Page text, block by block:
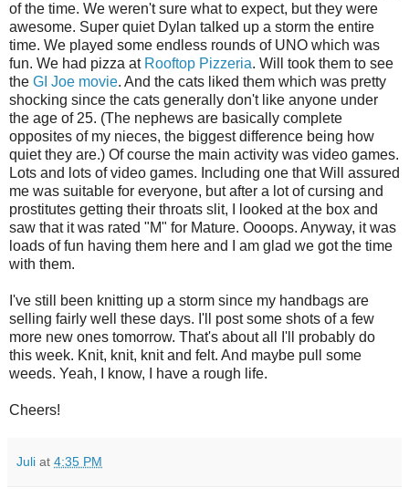
of the time. We weren't sure what to expect, but they were
awesome. Super quiet Dylan talked up a storm the entire
time. We played some endless rounds of UNO which was
fun. We had pizza at Rooftop Pizzeria. Will took them to see
the GI Joe movie. And the cats liked them which was pretty
shocking since the cats generally don't like anyone under
the age of 25. (The nephews are basically complete
opposites of my nieces, the biggest difference being how
quiet they are.) Of course the main activity was video games.
Lots and lots of video games. Including one that Will assured
me was suitable for everyone, but after a lot of cursing and
prostitutes getting their throats slit, I looked at the box and
saw that it was rated "M" for Mature. Oooops. Anyway, it was
loads of fun having them here and I am glad we got the time
with them.
I've still been knitting up a storm since my handbags are
selling fairly well these days. I'll post some shots of a few
more new ones tomorrow. That's about all I'll probably do
this week. Knit, knit, knit and felt. And maybe pull some
weeds. Yeah, I know, I have a rough life.
Cheers!
Juli at 4:35 PM
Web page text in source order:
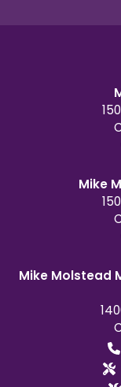
Mike
Mike Molstead
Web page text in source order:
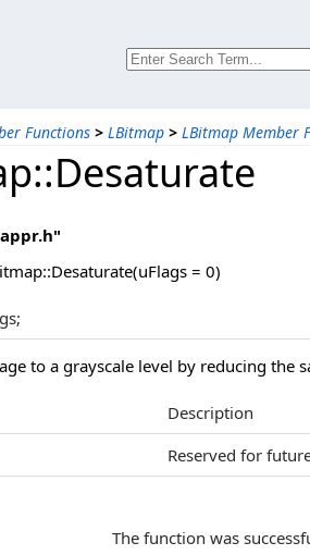
Functions > LBitmap > LBitmap Member
= 0)
to a grayscale level by reducing
Description
Reserved for
The function was
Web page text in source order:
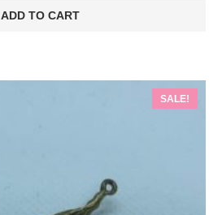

+++++

» **WORK TO BE COMPLETED**: Search the data above for the string "since" and return every line that has it.

» **SOLUTION FOR THIS PROBLEM**:
shocking since the cats generally don't like anyone under
I've still been knitting up a storm since my handbags are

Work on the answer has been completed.